##### Dataset extract

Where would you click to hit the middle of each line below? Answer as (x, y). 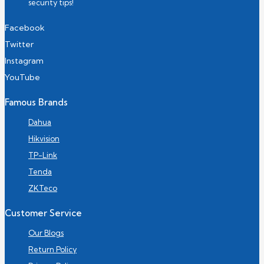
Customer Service (43, 213)
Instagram (24, 61)
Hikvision (44, 139)
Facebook (25, 28)
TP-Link (43, 155)
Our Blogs (46, 233)
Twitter (19, 44)
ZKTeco (43, 188)
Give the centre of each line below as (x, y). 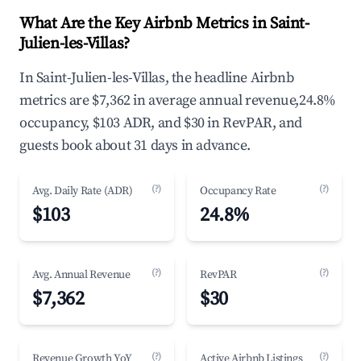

##########

Please transcribe the lines from the one containing "TP-Link (43, 155)" to the last line of the listing, both included, exactly and with nothing added, leaving every picture out.

_Task solution_:
TP-Link (43, 155)
Our Blogs (46, 233)
Twitter (19, 44)
ZKTeco (43, 188)
Give the centre of each line below as (x, y). 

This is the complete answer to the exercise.